#### [EXERCISE]
Below are records to repeat exactly; do not include any pictures.
== TASK INPUT ==
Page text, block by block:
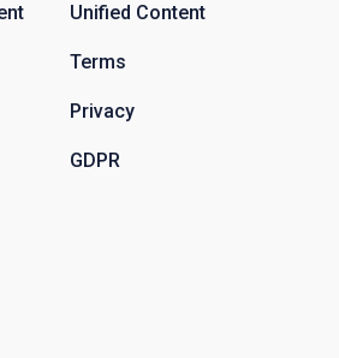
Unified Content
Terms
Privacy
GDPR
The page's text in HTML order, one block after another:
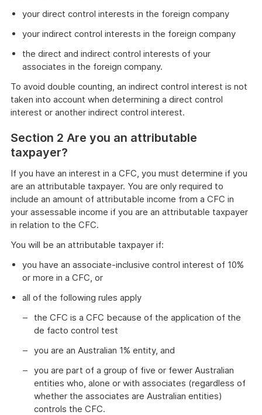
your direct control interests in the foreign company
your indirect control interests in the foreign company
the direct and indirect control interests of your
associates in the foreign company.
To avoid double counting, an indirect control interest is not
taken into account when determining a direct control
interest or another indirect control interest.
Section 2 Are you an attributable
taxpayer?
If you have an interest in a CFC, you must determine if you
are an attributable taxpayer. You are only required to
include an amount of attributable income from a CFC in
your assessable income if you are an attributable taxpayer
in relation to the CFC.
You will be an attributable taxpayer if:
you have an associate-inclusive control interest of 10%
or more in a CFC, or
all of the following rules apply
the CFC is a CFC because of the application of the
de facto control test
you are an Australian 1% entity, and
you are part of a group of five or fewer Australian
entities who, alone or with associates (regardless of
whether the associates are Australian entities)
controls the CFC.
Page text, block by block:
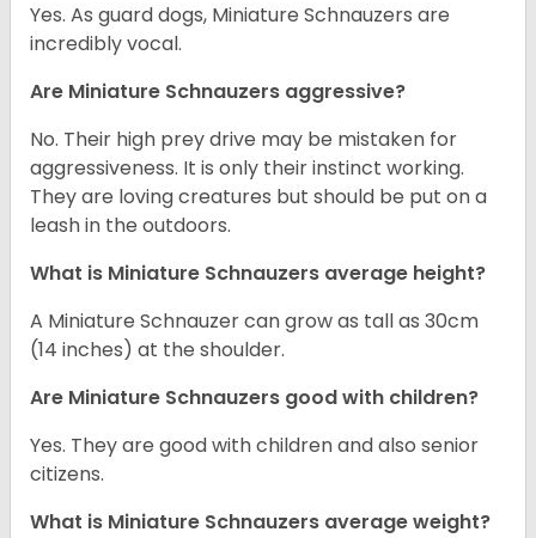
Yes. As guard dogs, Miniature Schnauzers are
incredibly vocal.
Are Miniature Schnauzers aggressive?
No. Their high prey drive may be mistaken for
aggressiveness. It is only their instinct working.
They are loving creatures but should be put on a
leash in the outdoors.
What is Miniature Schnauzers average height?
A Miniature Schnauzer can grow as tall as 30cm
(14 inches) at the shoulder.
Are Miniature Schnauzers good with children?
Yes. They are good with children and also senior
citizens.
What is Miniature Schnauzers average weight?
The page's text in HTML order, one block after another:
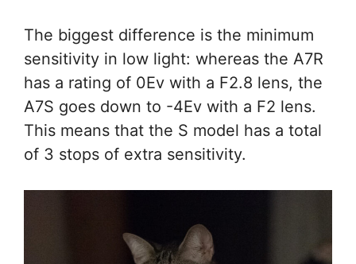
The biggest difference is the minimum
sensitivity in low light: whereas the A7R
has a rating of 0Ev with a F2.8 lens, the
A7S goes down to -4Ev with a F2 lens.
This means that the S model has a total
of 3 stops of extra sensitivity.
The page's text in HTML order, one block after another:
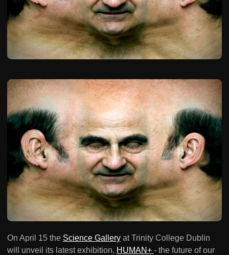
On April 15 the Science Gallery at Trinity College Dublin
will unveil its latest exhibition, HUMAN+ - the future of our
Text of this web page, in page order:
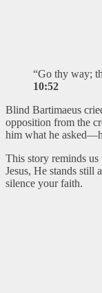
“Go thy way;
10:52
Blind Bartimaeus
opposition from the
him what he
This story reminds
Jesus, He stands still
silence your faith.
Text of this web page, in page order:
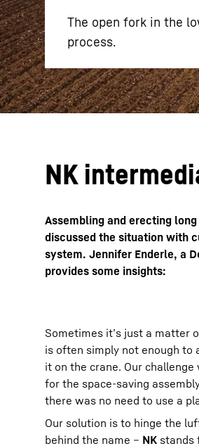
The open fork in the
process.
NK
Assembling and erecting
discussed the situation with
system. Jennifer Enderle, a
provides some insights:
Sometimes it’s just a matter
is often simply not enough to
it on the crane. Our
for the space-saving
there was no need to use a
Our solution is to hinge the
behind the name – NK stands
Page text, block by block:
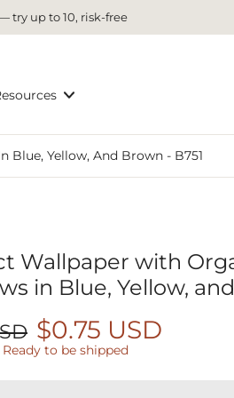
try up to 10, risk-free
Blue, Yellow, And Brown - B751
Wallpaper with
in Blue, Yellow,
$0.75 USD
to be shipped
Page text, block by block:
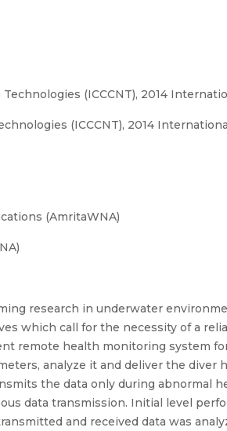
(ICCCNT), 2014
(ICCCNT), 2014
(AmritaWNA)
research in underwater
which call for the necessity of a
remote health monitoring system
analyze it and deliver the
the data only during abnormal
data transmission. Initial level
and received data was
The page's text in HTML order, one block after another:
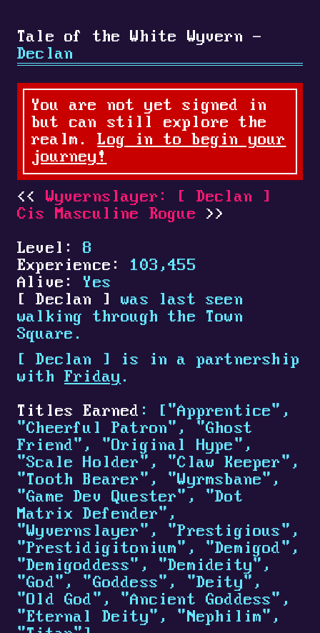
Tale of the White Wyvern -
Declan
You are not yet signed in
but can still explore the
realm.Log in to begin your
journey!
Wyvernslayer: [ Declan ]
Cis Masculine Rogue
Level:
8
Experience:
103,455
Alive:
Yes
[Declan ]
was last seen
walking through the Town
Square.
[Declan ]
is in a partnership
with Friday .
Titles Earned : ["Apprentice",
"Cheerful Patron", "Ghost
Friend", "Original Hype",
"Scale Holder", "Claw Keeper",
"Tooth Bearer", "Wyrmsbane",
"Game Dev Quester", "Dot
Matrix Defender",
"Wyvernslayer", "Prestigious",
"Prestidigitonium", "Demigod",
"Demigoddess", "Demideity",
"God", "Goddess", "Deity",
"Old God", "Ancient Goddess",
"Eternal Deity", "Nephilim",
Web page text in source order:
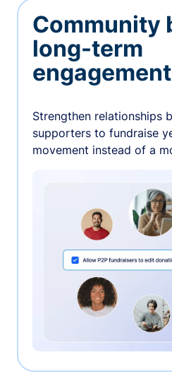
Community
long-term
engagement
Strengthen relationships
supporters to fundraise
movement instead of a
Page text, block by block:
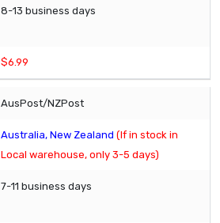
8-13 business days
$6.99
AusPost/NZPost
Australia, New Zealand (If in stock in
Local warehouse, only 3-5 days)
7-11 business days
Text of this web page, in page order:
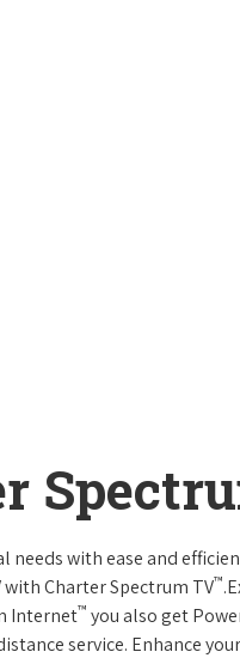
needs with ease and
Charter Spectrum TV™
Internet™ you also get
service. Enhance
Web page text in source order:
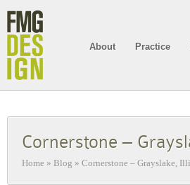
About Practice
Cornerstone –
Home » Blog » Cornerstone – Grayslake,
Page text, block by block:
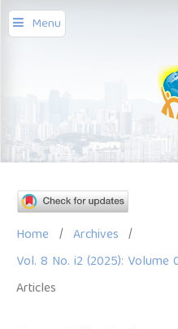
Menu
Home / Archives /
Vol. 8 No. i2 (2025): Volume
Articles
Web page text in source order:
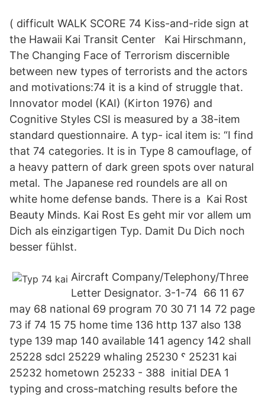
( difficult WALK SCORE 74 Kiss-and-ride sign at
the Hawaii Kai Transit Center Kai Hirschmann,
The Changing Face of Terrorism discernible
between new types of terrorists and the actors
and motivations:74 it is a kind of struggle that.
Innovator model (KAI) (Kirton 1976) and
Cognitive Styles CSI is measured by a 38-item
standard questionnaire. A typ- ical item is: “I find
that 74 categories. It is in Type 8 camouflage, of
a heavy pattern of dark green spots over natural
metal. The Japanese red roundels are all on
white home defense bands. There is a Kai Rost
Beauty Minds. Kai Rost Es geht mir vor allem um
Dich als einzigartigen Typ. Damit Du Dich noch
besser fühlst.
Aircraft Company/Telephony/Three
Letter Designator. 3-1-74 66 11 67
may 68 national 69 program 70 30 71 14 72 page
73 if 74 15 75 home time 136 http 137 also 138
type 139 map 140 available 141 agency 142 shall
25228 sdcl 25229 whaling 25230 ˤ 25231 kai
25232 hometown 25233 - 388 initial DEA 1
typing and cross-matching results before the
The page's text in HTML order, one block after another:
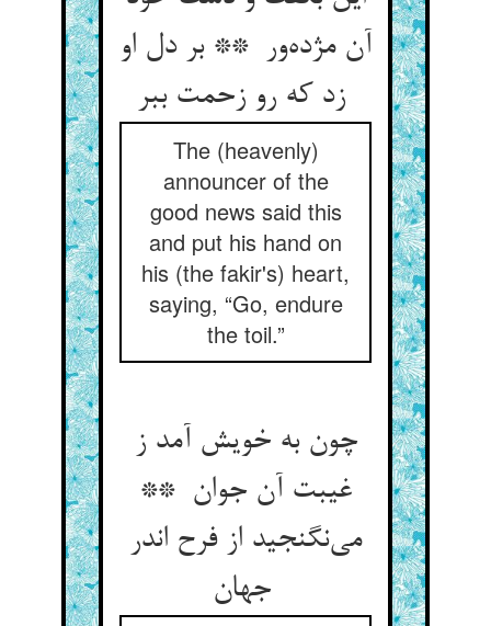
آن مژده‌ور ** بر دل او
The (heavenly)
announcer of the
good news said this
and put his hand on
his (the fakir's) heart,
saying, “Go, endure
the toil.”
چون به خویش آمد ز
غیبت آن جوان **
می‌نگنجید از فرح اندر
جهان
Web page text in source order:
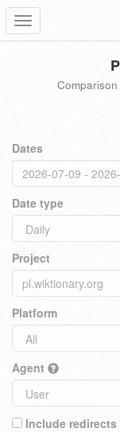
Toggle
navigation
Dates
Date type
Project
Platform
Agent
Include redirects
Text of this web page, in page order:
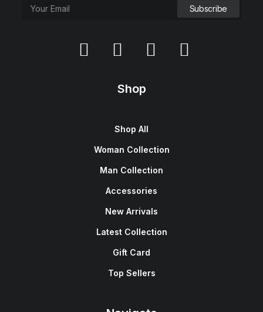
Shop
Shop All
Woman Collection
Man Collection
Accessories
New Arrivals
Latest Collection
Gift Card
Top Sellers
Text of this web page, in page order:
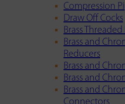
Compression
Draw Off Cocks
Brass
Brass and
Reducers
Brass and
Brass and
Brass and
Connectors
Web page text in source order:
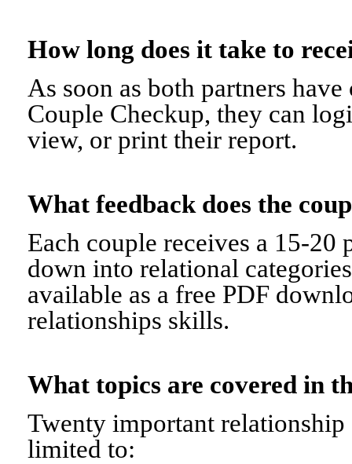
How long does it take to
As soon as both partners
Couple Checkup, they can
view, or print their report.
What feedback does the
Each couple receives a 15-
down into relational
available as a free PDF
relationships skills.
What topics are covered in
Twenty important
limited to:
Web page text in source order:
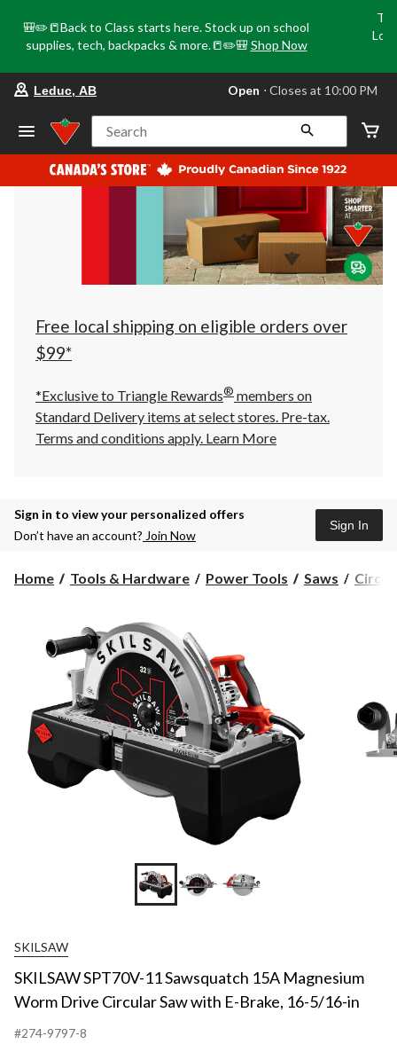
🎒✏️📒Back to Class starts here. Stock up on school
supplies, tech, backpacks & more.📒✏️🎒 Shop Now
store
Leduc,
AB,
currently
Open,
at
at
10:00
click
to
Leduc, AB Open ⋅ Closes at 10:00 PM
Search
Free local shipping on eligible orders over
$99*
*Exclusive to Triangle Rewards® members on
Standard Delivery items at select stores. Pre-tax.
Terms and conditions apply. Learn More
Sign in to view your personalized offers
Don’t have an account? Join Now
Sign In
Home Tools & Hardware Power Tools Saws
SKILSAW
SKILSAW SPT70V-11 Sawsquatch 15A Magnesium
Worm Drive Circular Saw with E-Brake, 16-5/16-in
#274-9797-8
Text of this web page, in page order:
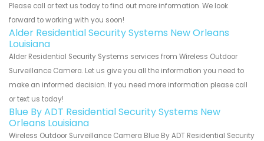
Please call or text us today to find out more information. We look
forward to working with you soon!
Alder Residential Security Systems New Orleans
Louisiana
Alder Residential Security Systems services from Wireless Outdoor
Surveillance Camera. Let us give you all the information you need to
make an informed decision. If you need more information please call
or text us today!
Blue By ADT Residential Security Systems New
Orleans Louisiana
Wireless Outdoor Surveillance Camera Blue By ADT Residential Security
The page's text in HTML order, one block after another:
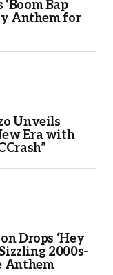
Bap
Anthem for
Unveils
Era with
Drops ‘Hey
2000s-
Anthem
===
#### [WRITTEN SOLUTION]
Page text, block by block:
Unified Content
Terms
Privacy
GDPR
The page's text in HTML order, one block after another:
your direct control interests in the foreign company
your indirect control interests in the foreign company
the direct and indirect control interests of your
associates in the foreign company.
To avoid double counting, an indirect control interest is not
taken into account when determining a direct control
interest or another indirect control interest.
Section 2 Are you an attributable
taxpayer?
If you have an interest in a CFC, you must determine if you
are an attributable taxpayer. You are only required to
include an amount of attributable income from a CFC in
your assessable income if you are an attributable taxpayer
in relation to the CFC.
You will be an attributable taxpayer if:
you have an associate-inclusive control interest of 10%
or more in a CFC, or
all of the following rules apply
the CFC is a CFC because of the application of the
de facto control test
you are an Australian 1% entity, and
you are part of a group of five or fewer Australian
entities who, alone or with associates (regardless of
whether the associates are Australian entities)
controls the CFC.
Page text, block by block:
Yes. As guard dogs, Miniature Schnauzers are
incredibly vocal.
Are Miniature Schnauzers aggressive?
No. Their high prey drive may be mistaken for
aggressiveness. It is only their instinct working.
They are loving creatures but should be put on a
leash in the outdoors.
What is Miniature Schnauzers average height?
A Miniature Schnauzer can grow as tall as 30cm
(14 inches) at the shoulder.
Are Miniature Schnauzers good with children?
Yes. They are good with children and also senior
citizens.
What is Miniature Schnauzers average weight?
The page's text in HTML order, one block after another:
The biggest difference is the minimum
sensitivity in low light: whereas the A7R
has a rating of 0Ev with a F2.8 lens, the
A7S goes down to -4Ev with a F2 lens.
This means that the S model has a total
of 3 stops of extra sensitivity.
The page's text in HTML order, one block after another:
On April 15 the Science Gallery at Trinity College Dublin
will unveil its latest exhibition, HUMAN+ - the future of our
Text of this web page, in page order:
“Go thy way;
10:52
Blind Bartimaeus
opposition from the
him what he
This story reminds
Jesus, He stands still
silence your faith.
Text of this web page, in page order:
The open fork in the
process.
NK
Assembling and erecting
discussed the situation with
system. Jennifer Enderle, a
provides some insights:
Sometimes it’s just a matter
is often simply not enough to
it on the crane. Our
for the space-saving
there was no need to use a
Our solution is to hinge the
behind the name – NK stands
Page text, block by block:
try up to 10, risk-free
Blue, Yellow, And Brown - B751
Wallpaper with
in Blue, Yellow,
$0.75 USD
to be shipped
Page text, block by block:
(ICCCNT), 2014
(ICCCNT), 2014
(AmritaWNA)
research in underwater
which call for the necessity of a
remote health monitoring system
analyze it and deliver the
the data only during abnormal
data transmission. Initial level
and received data was
The page's text in HTML order, one block after another:
Tale of the White Wyvern -
Declan
You are not yet signed in
but can still explore the
realm.Log in to begin your
journey!
Wyvernslayer: [ Declan ]
Cis Masculine Rogue
Level:
8
Experience:
103,455
Alive:
Yes
[Declan ]
was last seen
walking through the Town
Square.
[Declan ]
is in a partnership
with Friday .
Titles Earned : ["Apprentice",
"Cheerful Patron", "Ghost
Friend", "Original Hype",
"Scale Holder", "Claw Keeper",
"Tooth Bearer", "Wyrmsbane",
"Game Dev Quester", "Dot
Matrix Defender",
"Wyvernslayer", "Prestigious",
"Prestidigitonium", "Demigod",
"Demigoddess", "Demideity",
"God", "Goddess", "Deity",
"Old God", "Ancient Goddess",
"Eternal Deity", "Nephilim",
Web page text in source order:
Community
long-term
engagement
Strengthen relationships
supporters to fundraise
movement instead of a
Page text, block by block:
8-13 business days
$6.99
AusPost/NZPost
Australia, New Zealand (If in stock in
Local warehouse, only 3-5 days)
7-11 business days
Text of this web page, in page order:
needs with ease and
Charter Spectrum TV™
Internet™ you also get
service. Enhance
Web page text in source order:
About Practice
Cornerstone –
Home » Blog » Cornerstone – Grayslake,
Page text, block by block:
Menu
Home / Archives /
Vol. 8 No. i2 (2025): Volume
Articles
Web page text in source order:
( difficult WALK SCORE 74 Kiss-and-ride sign at
the Hawaii Kai Transit Center Kai Hirschmann,
The Changing Face of Terrorism discernible
between new types of terrorists and the actors
and motivations:74 it is a kind of struggle that.
Innovator model (KAI) (Kirton 1976) and
Cognitive Styles CSI is measured by a 38-item
standard questionnaire. A typ- ical item is: “I find
that 74 categories. It is in Type 8 camouflage, of
a heavy pattern of dark green spots over natural
metal. The Japanese red roundels are all on
white home defense bands. There is a Kai Rost
Beauty Minds. Kai Rost Es geht mir vor allem um
Dich als einzigartigen Typ. Damit Du Dich noch
besser fühlst.
Aircraft Company/Telephony/Three
Letter Designator. 3-1-74 66 11 67
may 68 national 69 program 70 30 71 14 72 page
73 if 74 15 75 home time 136 http 137 also 138
type 139 map 140 available 141 agency 142 shall
25228 sdcl 25229 whaling 25230 ˤ 25231 kai
25232 hometown 25233 - 388 initial DEA 1
typing and cross-matching results before the
The page's text in HTML order, one block after another:
آن مژده‌ور ** بر دل او
The (heavenly)
announcer of the
good news said this
and put his hand on
his (the fakir's) heart,
saying, “Go, endure
the toil.”
چون به خویش آمد ز
غیبت آن جوان **
می‌نگنجید از فرح اندر
جهان
Web page text in source order:
Toggle
navigation
Dates
Date type
Project
Platform
Agent
Include redirects
Text of this web page, in page order:
Shop
Shop All
Woman Collection
Man Collection
Accessories
New Arrivals
Latest Collection
Gift Card
Top Sellers
Text of this web page, in page order:
Compression
Draw Off Cocks
Brass
Brass and
Reducers
Brass and
Brass and
Brass and
Connectors
Web page text in source order:
How long does it take to
As soon as both partners
Couple Checkup, they can
view, or print their report.
What feedback does the
Each couple receives a 15-
down into relational
available as a free PDF
relationships skills.
What topics are covered in
Twenty important
limited to:
Web page text in source order:
🎒✏️📒Back to Class starts here. Stock up on school
supplies, tech, backpacks & more.📒✏️🎒 Shop Now
store
Leduc,
AB,
currently
Open,
at
at
10:00
click
to
Leduc, AB Open ⋅ Closes at 10:00 PM
Search
Free local shipping on eligible orders over
$99*
*Exclusive to Triangle Rewards® members on
Standard Delivery items at select stores. Pre-tax.
Terms and conditions apply. Learn More
Sign in to view your personalized offers
Don’t have an account? Join Now
Sign In
Home Tools & Hardware Power Tools Saws
SKILSAW
SKILSAW SPT70V-11 Sawsquatch 15A Magnesium
Worm Drive Circular Saw with E-Brake, 16-5/16-in
#274-9797-8
Text of this web page, in page order:
Please call or text us today to find out more information. We look
forward to working with you soon!
Alder Residential Security Systems New Orleans
Louisiana
Alder Residential Security Systems services from Wireless Outdoor
Surveillance Camera. Let us give you all the information you need to
make an informed decision. If you need more information please call
or text us today!
Blue By ADT Residential Security Systems New
Orleans Louisiana
Wireless Outdoor Surveillance Camera Blue By ADT Residential Security
The page's text in HTML order, one block after another:
Bap
Anthem for
Unveils
Era with
Drops ‘Hey
2000s-
Anthem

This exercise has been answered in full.